Example with Error object:

import { safeFetch, ERROR_STATUS } from "@humanwhocodes/safe-fetch";

const response = await safeFetch("https://invalid-domain.example");

if (response.status === ERROR_STATUS) {
	const error = await response.json();
	console.log(error.message); // "Failed to fetch"
	console.log(error.stack);   // Stack trace
}

Example with custom error properties:

const mockFetch = async () => {
	const error = new Error("Database connection failed");
	error.code = "DB_CONN_ERROR";
	error.retryAfter = 5000;
	throw error;
};

const safeMockFetch = createSafeFetch(mockFetch);
const response = await safeMockFetch("https://api.example.com/data");

if (response.status === ERROR_STATUS) {
	const error = await response.json();
	console.log(error.message);    // "Database connection failed"
	console.log(error.code);       // "DB_CONN_ERROR"
	console.log(error.retryAfter); // 5000
}

Safety features:

  • Circular references are handled gracefully with a fallback to a simple message format
  • Non-serializable properties (functions, symbols) are automatically filtered out
  • Property access errors are caught and handled

License

Copyright 2025 Nicholas C. Zakas

Licensed under the Apache License, Version 2.0 (the "License"); you may not use this file except in compliance with the License.
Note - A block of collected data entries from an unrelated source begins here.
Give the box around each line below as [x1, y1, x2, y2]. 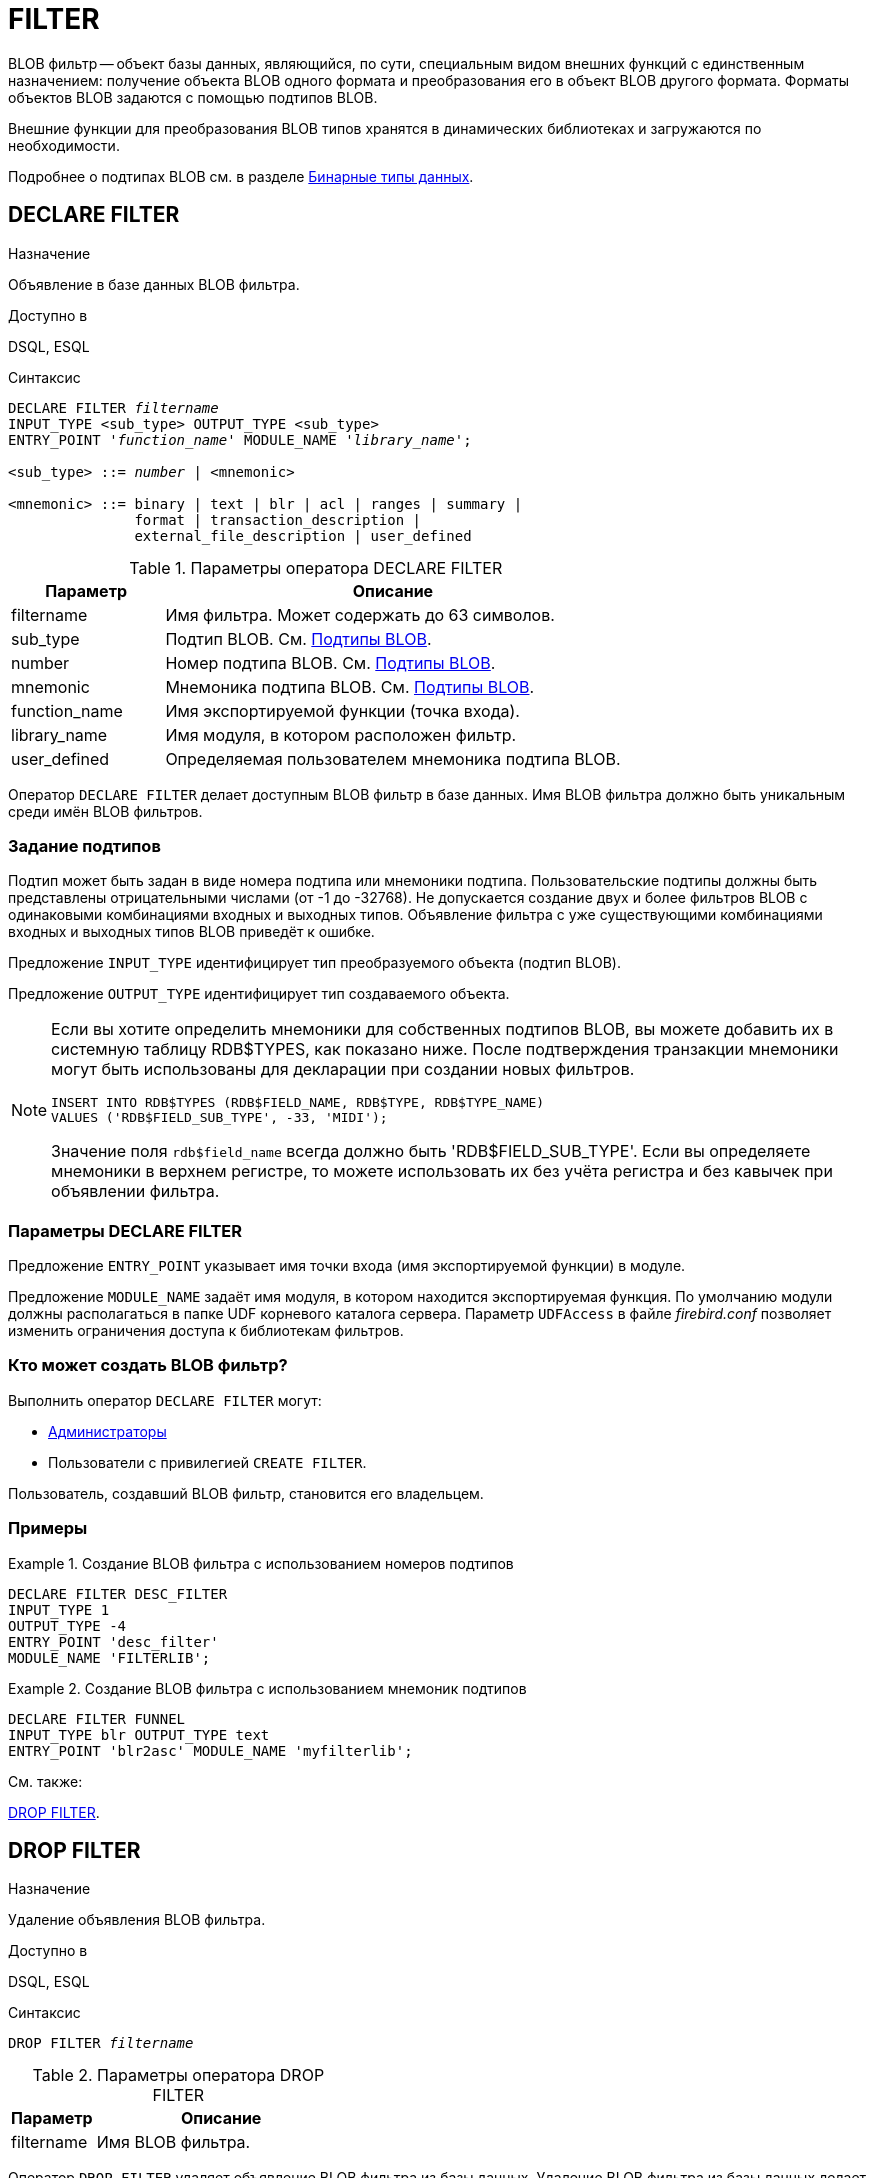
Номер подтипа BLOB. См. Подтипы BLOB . [165, 652, 496, 673]
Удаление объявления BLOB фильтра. [8, 1911, 266, 1929]
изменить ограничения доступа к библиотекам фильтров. [8, 1322, 404, 1340]
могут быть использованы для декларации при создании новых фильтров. [51, 1059, 635, 1080]
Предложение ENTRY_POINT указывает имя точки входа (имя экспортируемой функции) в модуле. [8, 1257, 686, 1275]
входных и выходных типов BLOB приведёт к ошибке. [8, 923, 375, 941]
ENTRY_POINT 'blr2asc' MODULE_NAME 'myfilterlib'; [8, 1742, 413, 1759]
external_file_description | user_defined [134, 527, 472, 544]
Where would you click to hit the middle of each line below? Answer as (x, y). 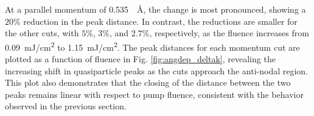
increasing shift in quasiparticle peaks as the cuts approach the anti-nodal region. (157, 70)
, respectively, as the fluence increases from (229, 33)
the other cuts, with (42, 33)
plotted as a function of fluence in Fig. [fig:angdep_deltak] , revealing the (140, 59)
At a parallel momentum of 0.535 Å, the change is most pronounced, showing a (155, 9)
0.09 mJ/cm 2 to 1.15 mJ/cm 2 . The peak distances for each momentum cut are (152, 46)
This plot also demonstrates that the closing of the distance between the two (148, 82)
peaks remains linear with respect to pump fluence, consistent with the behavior (154, 94)
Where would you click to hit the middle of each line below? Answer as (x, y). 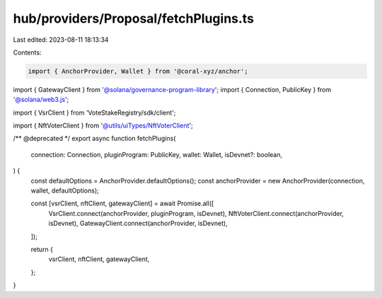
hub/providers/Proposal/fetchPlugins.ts (134, 18)
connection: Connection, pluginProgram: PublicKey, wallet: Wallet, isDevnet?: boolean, (157, 154)
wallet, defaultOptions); (65, 190)
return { (42, 249)
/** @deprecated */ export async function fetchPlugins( (94, 139)
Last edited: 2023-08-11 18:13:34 (61, 40)
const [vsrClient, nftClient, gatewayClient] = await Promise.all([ (122, 204)
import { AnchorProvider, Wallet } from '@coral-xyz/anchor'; (138, 71)
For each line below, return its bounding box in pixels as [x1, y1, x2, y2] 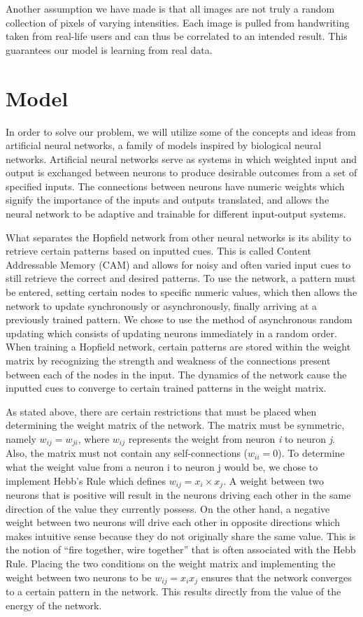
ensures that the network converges [201, 569, 352, 584]
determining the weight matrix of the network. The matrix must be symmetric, [6, 418, 345, 432]
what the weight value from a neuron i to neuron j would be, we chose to [6, 460, 318, 474]
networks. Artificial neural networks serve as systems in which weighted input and [6, 151, 357, 166]
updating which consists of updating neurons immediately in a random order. [6, 325, 337, 340]
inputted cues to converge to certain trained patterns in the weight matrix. [6, 381, 327, 395]
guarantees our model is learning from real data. [6, 42, 213, 57]
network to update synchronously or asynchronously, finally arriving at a [6, 298, 318, 313]
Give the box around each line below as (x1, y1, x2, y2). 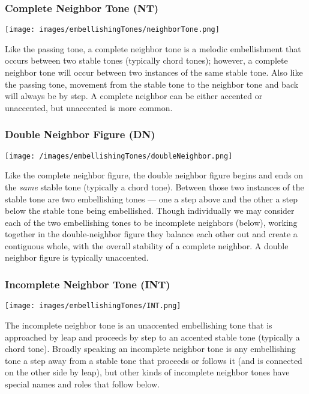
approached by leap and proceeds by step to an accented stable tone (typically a (5, 330, 300, 343)
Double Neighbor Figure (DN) (5, 127, 155, 142)
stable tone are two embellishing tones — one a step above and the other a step (5, 192, 298, 205)
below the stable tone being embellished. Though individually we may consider (5, 204, 295, 217)
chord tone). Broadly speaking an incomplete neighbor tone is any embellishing (5, 342, 296, 355)
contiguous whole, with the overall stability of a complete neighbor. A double (5, 239, 289, 252)
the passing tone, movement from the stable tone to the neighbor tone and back (5, 77, 299, 90)
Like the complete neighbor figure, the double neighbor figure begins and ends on (5, 169, 304, 181)
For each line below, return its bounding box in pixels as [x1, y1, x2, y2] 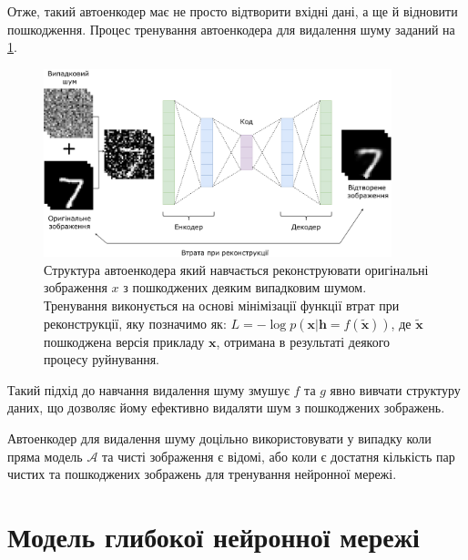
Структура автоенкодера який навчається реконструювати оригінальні [44, 260, 429, 279]
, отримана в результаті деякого [216, 331, 391, 351]
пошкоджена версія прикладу [44, 331, 205, 351]
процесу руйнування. [44, 350, 159, 369]
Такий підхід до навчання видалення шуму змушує [7, 380, 290, 399]
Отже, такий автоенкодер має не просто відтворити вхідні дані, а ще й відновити [7, 2, 458, 20]
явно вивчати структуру [330, 380, 461, 399]
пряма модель [7, 446, 83, 465]
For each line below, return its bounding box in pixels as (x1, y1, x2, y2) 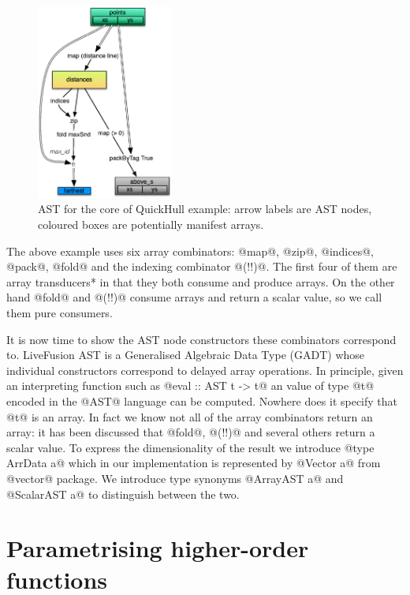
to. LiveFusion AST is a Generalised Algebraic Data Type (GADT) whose (6, 346, 365, 363)
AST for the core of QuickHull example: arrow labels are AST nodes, (38, 200, 372, 217)
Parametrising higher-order (6, 532, 309, 564)
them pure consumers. (6, 305, 113, 321)
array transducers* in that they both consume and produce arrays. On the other (6, 273, 395, 290)
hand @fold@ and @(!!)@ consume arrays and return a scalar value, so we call (6, 289, 382, 305)
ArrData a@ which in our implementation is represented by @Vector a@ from (6, 455, 381, 471)
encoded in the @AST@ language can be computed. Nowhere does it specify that (6, 393, 398, 409)

You may obtain a copy of the License at

http://www.apache.org/licenses/LICENSE-2.0

Unless required by applicable law or agreed to in writing, software distributed under the License is distributed on an "AS IS" BASIS, WITHOUT WARRANTIES OR CONDITIONS OF ANY KIND, either express or implied. See the License for the specific language governing permissions and limitations under the License.